▸ INPUT RECORDS
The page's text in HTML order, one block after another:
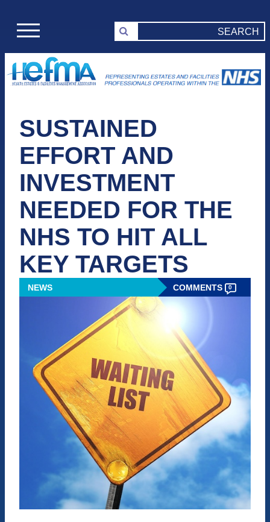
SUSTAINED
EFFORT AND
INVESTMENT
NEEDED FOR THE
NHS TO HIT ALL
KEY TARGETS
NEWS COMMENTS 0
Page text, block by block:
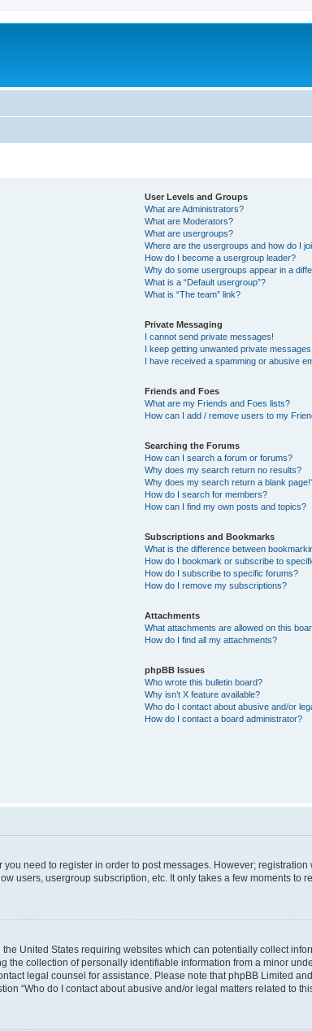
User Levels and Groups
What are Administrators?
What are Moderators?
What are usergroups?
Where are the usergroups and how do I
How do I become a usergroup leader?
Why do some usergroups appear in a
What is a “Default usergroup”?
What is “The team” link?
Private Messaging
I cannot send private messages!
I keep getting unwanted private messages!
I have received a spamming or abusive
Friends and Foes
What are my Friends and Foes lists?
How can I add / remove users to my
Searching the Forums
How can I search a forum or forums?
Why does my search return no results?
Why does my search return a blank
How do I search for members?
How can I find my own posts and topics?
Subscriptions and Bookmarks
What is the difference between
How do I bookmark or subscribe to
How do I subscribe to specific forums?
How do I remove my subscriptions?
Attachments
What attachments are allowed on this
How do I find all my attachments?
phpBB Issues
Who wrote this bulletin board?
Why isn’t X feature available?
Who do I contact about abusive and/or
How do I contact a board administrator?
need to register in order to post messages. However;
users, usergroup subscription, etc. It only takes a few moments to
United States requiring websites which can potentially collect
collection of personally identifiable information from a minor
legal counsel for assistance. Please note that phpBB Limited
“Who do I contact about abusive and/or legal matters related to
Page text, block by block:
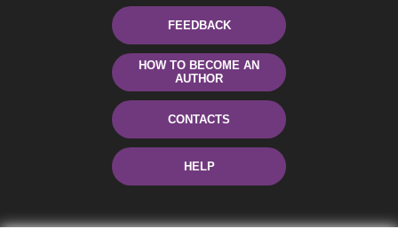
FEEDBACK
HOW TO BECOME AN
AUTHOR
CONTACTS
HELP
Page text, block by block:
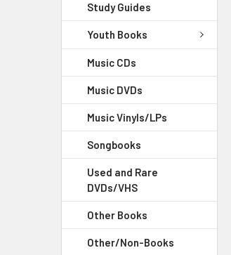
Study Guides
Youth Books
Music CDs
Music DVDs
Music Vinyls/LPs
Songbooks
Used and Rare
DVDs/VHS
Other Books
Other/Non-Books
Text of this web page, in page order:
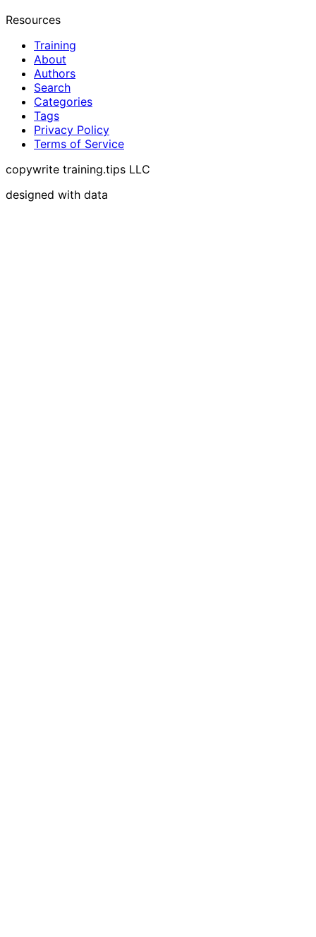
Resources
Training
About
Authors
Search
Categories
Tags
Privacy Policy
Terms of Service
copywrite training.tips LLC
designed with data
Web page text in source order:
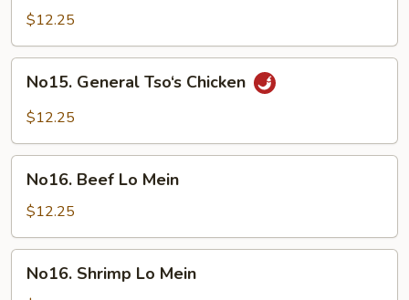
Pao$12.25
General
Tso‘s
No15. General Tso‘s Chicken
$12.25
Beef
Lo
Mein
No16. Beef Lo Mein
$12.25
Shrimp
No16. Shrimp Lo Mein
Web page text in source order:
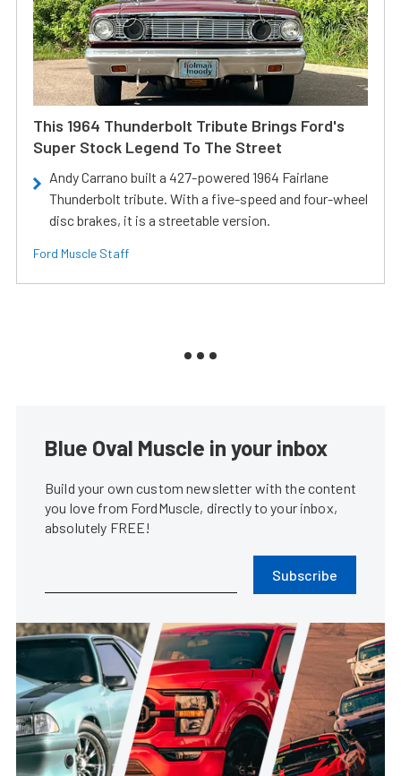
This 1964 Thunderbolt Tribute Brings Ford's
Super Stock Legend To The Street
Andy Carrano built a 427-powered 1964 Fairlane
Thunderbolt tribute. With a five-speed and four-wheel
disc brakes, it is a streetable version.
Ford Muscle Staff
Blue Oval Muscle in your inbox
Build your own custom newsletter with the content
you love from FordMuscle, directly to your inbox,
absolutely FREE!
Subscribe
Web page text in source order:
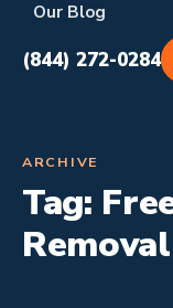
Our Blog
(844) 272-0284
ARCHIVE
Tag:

▸ DIRECTIONS FOR THIS TASK
What is needed is an exact copy of every entry, minus the images.

▸ WRITTEN ANSWER
The page's text in HTML order, one block after another:
SUSTAINED
EFFORT AND
INVESTMENT
NEEDED FOR THE
NHS TO HIT ALL
KEY TARGETS
NEWS COMMENTS 0
Page text, block by block:
User Levels and Groups
What are Administrators?
What are Moderators?
What are usergroups?
Where are the usergroups and how do I
How do I become a usergroup leader?
Why do some usergroups appear in a
What is a “Default usergroup”?
What is “The team” link?
Private Messaging
I cannot send private messages!
I keep getting unwanted private messages!
I have received a spamming or abusive
Friends and Foes
What are my Friends and Foes lists?
How can I add / remove users to my
Searching the Forums
How can I search a forum or forums?
Why does my search return no results?
Why does my search return a blank
How do I search for members?
How can I find my own posts and topics?
Subscriptions and Bookmarks
What is the difference between
How do I bookmark or subscribe to
How do I subscribe to specific forums?
How do I remove my subscriptions?
Attachments
What attachments are allowed on this
How do I find all my attachments?
phpBB Issues
Who wrote this bulletin board?
Why isn’t X feature available?
Who do I contact about abusive and/or
How do I contact a board administrator?
need to register in order to post messages. However;
users, usergroup subscription, etc. It only takes a few moments to
United States requiring websites which can potentially collect
collection of personally identifiable information from a minor
legal counsel for assistance. Please note that phpBB Limited
“Who do I contact about abusive and/or legal matters related to
Page text, block by block:
FEEDBACK
HOW TO BECOME AN
AUTHOR
CONTACTS
HELP
Page text, block by block:
Study Guides
Youth Books
Music CDs
Music DVDs
Music Vinyls/LPs
Songbooks
Used and Rare
DVDs/VHS
Other Books
Other/Non-Books
Text of this web page, in page order:
Resources
Training
About
Authors
Search
Categories
Tags
Privacy Policy
Terms of Service
copywrite training.tips LLC
designed with data
Web page text in source order:
Pao$12.25
General
Tso‘s
No15. General Tso‘s Chicken
$12.25
Beef
Lo
Mein
No16. Beef Lo Mein
$12.25
Shrimp
No16. Shrimp Lo Mein
Web page text in source order:
This 1964 Thunderbolt Tribute Brings Ford's
Super Stock Legend To The Street
Andy Carrano built a 427-powered 1964 Fairlane
Thunderbolt tribute. With a five-speed and four-wheel
disc brakes, it is a streetable version.
Ford Muscle Staff
Blue Oval Muscle in your inbox
Build your own custom newsletter with the content
you love from FordMuscle, directly to your inbox,
absolutely FREE!
Subscribe
Web page text in source order:
Our Blog
(844) 272-0284
ARCHIVE
Tag:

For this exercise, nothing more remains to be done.